UNSSOR: Unsupervised Neural Speech Separation by Leveraging Over-determined Training Mixtures

In reverberant conditions with multiple concurrent speakers, each microphone acquires a mixture signal of multiple speakers at a different location. In over-determined conditions where the microphones out-number speakers, we can narrow down the solutions to speaker images and realize unsupervised speech separation by leveraging each mixture signal as a constraint (i.e., the estimated speaker images at a microphone should add up to the mixture). Equipped with this insight, we propose UNSSOR, an algorithm for $\textbf{u}$nsupervised $\textbf{n}$eural $\textbf{s}$peech $\textbf{s}$eparation by leveraging $\textbf{o}$ver-determined training mixtu$\textbf{r}$es. At each training step, we feed an input mixture to a deep neural network (DNN) to produce an intermediate estimate for each speaker, linearly filter the estimates, and optimize a loss so that, at each microphone, the filtered estimates of all the speakers can add up to the mixture to satisfy the above constraint. We show that this loss can promote unsupervised separation of speakers. The linear filters are computed in each sub-band based on the mixture and DNN estimates through the forward convolutive prediction (FCP) algorithm. To address the frequency permutation problem incurred by using sub-band FCP, a loss term based on minimizing intra-source magnitude scattering is proposed. Although UNSSOR requires over-determined training mixtures, we can train DNNs to achieve under-determined separation (e.g., unsupervised monaural speech separation). Evaluation results on two-speaker separation in reverberant conditions show the effectiveness and potential of UNSSOR.

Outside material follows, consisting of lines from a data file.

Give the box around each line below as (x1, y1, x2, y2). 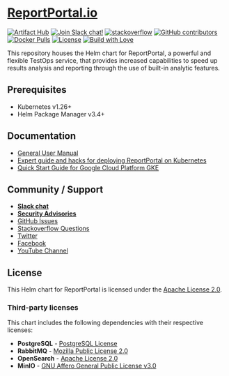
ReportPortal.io (7, 5, 98, 21)
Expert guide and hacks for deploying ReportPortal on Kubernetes (17, 156, 207, 165)
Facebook (17, 239, 47, 248)
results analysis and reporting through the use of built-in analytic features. (7, 63, 221, 72)
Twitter (17, 232, 38, 240)
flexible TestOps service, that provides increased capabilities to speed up (7, 56, 218, 64)
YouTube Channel (17, 246, 68, 255)
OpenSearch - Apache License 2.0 (17, 354, 118, 363)
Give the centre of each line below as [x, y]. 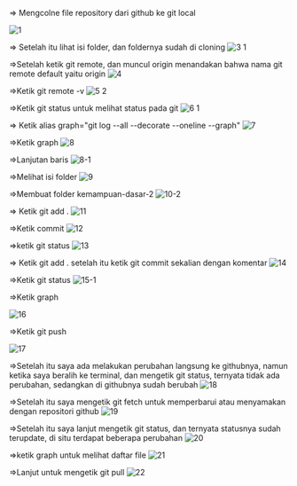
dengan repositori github [54, 411]
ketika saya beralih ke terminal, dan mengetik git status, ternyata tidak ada [145, 375]
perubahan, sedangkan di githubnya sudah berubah [104, 384]
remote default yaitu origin [58, 74]
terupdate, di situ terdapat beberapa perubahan [96, 438]
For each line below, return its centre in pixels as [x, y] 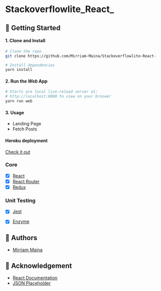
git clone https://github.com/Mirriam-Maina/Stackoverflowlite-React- [81, 56]
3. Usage [15, 112]
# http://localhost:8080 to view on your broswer [58, 97]
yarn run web [19, 101]
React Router [26, 181]
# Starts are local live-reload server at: [52, 92]
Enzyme [21, 222]
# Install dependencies [30, 65]
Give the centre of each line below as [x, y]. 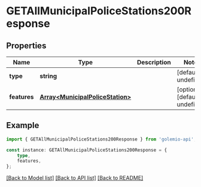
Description [154, 62]
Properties [26, 46]
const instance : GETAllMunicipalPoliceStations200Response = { [87, 150]
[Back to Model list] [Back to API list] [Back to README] [75, 178]
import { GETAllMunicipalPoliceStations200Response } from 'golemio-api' [100, 139]
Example [23, 125]
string [48, 76]
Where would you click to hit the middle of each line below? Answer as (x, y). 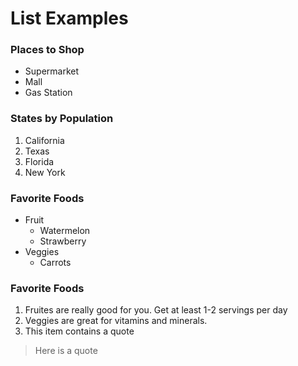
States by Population (62, 119)
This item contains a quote (79, 331)
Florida (39, 161)
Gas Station (48, 93)
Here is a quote (66, 351)
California (44, 140)
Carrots (55, 263)
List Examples (69, 18)
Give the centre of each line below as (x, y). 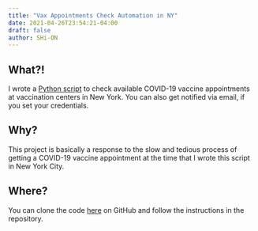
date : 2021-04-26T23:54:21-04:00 (63, 23)
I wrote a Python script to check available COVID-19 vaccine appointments (129, 89)
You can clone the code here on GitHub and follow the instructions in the (126, 210)
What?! (26, 69)
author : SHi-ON (33, 38)
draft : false (30, 30)
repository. (26, 218)
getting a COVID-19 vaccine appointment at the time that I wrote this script (129, 157)
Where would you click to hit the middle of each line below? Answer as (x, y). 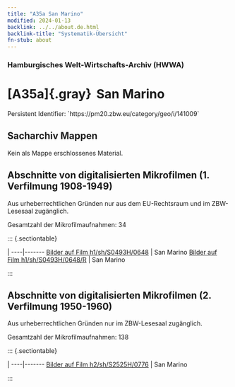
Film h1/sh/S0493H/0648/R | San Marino (66, 260)
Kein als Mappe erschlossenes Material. (65, 153)
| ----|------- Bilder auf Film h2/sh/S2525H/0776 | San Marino (97, 364)
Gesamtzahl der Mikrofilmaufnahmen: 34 (67, 224)
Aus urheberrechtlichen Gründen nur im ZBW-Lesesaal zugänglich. (105, 323)
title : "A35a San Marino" (45, 14)
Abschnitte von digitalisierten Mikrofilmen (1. (108, 175)
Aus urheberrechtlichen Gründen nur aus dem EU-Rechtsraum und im (109, 203)
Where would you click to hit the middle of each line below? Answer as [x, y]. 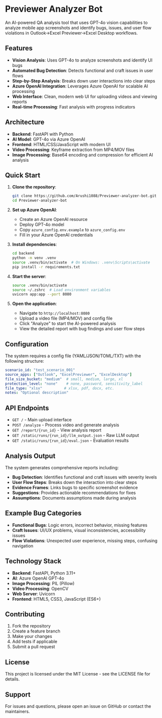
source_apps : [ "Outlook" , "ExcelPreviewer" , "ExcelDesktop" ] [69, 374]
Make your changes [32, 636]
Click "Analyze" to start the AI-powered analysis [68, 324]
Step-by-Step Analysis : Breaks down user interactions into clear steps [83, 81]
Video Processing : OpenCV [40, 588]
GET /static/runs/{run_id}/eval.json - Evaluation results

翻译：在存在多个同时说话人的混响条件下，每个麦克风在不同位置采集到多个说话人的混合信号。当麦克风数量超过说话人数量的超定条件下，我们可以通过将每个混合信号作为约束条件（即，每个麦克风处的估计说话人图像应叠加为混合信号），缩小说话人图像的求解范围，从而实现无监督语音分离。基于这一见解，我们提出UNSSOR算法——一种通过利用超定训练混合实现$\textbf{u}$无监督$\textbf{n}$神经$\textbf{s}$语音$\textbf{s}$分离的算法。在每个训练步骤中，我们将输入混合信号馈入深度神经网络（DNN）以生成每个说话人的中间估计，对估计结果进行线性滤波，并优化损失函数，使得在每个麦克风处，所有说话人的滤波后估计信号能够叠加为混合信号，从而满足上述约束。我们证明该损失函数能够促进说话人的无监督分离。线性滤波器基于混合信号和DNN估计结果，通过前向卷积预测（FCP）算法在每个子带中计算得出。为解决子带FCP引起的频率排列问题，我们提出了一种基于最小化源内幅度散度的损失项。尽管UNSSOR需要超定训练混合，但我们可以训练DNN实现欠定分离（例如，无监督单声道语音分离）。在混响条件下对双说话人分离的评估结果展示了UNSSOR的有效性和潜力。